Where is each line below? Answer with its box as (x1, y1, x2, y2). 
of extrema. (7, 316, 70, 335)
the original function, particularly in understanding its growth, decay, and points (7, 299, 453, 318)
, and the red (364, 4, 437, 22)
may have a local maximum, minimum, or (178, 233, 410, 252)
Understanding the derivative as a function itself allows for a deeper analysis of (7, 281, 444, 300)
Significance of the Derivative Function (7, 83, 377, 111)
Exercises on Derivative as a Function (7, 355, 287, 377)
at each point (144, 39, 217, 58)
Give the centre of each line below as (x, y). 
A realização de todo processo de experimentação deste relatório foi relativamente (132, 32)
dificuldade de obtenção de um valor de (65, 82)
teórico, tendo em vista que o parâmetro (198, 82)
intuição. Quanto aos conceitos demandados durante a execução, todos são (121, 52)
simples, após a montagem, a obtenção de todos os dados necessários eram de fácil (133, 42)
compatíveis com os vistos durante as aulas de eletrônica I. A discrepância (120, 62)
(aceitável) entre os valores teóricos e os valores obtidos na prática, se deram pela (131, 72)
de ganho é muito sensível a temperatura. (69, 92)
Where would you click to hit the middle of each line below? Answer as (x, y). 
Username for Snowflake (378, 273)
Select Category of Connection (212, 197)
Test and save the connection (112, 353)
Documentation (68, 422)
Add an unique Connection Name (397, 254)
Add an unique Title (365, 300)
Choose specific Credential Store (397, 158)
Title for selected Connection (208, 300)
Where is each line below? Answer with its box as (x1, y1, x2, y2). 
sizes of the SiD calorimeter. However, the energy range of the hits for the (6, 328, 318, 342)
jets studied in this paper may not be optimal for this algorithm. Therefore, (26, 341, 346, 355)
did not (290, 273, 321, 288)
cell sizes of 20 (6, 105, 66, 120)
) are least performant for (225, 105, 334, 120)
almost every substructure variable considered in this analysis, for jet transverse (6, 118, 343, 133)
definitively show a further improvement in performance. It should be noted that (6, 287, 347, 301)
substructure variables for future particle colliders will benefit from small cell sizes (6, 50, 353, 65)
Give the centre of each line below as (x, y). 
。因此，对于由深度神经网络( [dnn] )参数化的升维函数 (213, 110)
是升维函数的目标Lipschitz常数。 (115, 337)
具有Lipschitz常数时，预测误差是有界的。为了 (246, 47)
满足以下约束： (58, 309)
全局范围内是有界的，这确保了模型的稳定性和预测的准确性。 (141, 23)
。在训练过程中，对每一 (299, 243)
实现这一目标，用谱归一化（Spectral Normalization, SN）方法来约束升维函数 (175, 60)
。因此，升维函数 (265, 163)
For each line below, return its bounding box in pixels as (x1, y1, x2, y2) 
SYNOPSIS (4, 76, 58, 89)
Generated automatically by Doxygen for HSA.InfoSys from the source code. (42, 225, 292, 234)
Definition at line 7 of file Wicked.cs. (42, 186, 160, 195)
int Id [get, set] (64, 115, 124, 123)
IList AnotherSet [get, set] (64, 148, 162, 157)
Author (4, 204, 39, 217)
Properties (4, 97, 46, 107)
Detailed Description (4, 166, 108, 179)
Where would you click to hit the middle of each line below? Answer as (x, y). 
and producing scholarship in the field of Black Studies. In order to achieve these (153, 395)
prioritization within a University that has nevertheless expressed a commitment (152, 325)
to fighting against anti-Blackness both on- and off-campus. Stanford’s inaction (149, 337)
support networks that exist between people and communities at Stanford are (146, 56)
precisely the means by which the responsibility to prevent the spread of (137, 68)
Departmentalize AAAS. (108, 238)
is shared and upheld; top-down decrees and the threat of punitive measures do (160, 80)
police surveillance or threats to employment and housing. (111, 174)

---

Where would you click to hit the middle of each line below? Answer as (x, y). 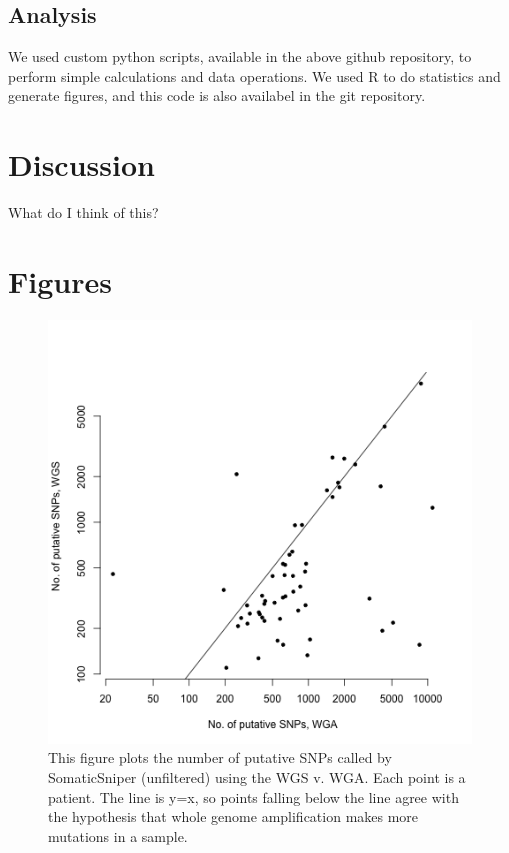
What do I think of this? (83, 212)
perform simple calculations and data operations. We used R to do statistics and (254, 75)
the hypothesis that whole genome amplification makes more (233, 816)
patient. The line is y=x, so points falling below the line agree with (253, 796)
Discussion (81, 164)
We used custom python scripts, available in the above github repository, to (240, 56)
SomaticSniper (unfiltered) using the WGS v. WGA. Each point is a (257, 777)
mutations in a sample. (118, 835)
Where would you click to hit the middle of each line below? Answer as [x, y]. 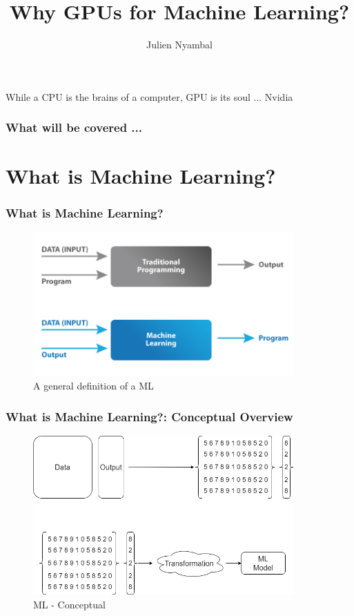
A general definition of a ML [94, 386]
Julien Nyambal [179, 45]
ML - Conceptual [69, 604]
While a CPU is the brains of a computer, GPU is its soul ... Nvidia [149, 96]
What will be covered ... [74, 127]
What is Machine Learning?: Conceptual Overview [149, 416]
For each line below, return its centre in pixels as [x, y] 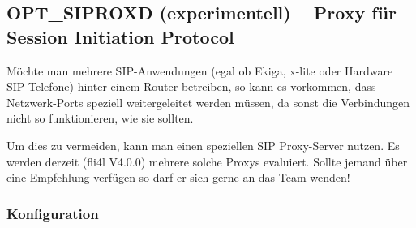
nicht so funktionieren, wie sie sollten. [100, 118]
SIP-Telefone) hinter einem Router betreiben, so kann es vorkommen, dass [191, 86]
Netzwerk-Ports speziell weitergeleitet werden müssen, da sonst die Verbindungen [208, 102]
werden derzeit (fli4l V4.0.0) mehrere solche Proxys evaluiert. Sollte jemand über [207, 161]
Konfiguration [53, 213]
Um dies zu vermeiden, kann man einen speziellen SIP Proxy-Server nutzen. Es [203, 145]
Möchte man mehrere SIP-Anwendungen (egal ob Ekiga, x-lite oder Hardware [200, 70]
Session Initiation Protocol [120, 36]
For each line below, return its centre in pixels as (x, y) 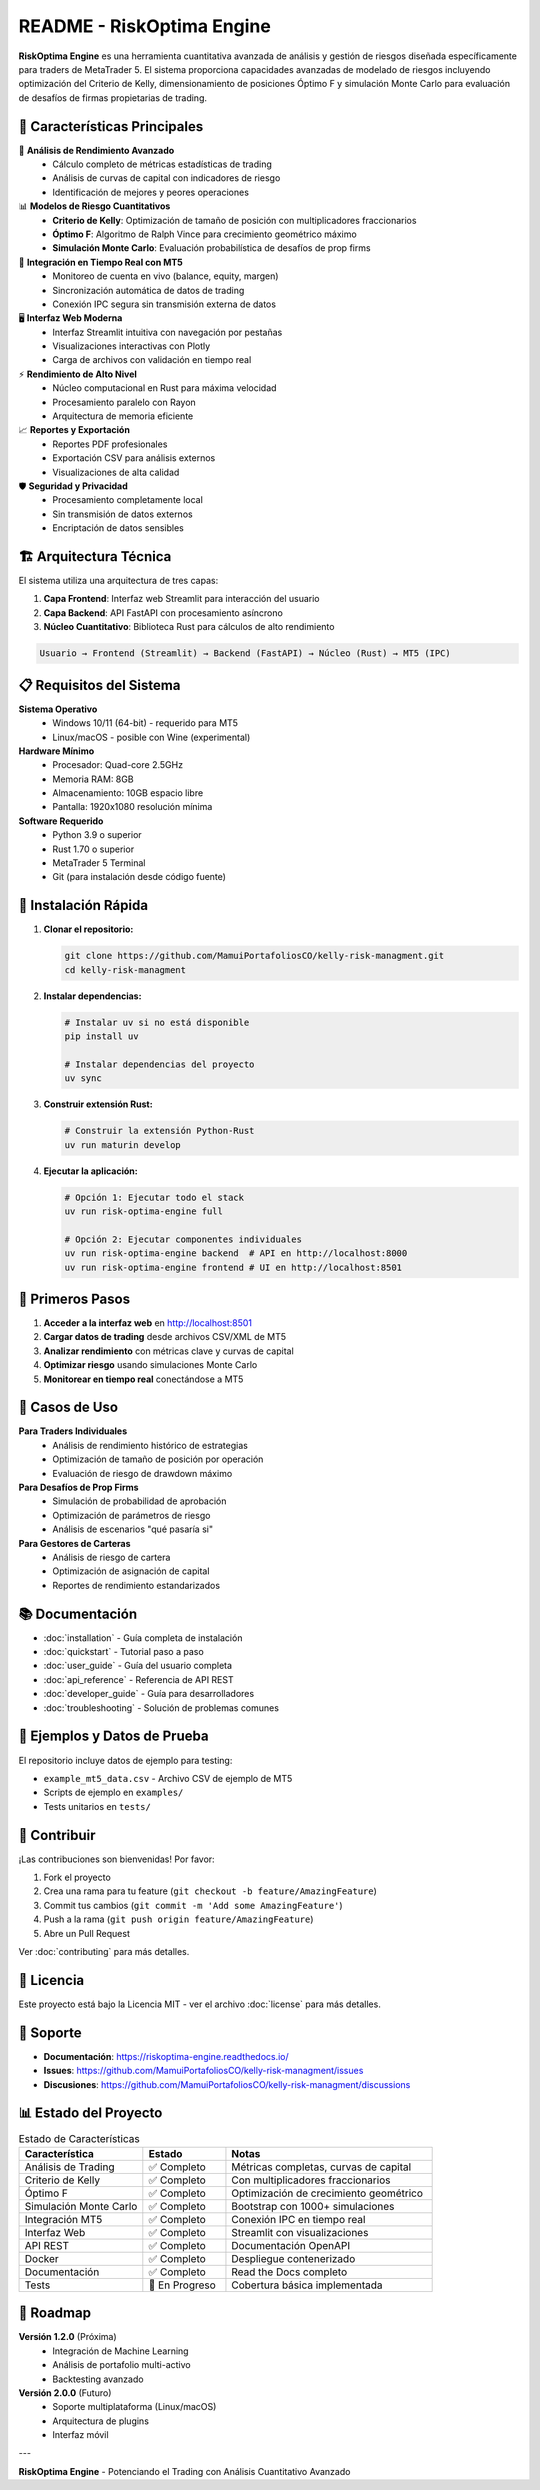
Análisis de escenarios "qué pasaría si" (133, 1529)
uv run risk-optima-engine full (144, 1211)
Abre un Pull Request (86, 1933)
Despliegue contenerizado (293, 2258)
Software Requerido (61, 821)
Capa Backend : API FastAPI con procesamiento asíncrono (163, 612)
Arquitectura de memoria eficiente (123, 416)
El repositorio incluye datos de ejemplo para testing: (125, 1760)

[WHAT TO PRODUCE]:
Transcribe the records above exactly, beginning at the line that contains "de ganho é muito" and ending with the line that contains "Test and save the connection (112, 353)", both included, and nothing else.

[YOUR RESPONSE]:
de ganho é muito sensível a temperatura. (69, 92)
Where would you click to hit the middle of each line below? Answer as (x, y). 
Username for Snowflake (378, 273)
Select Category of Connection (212, 197)
Test and save the connection (112, 353)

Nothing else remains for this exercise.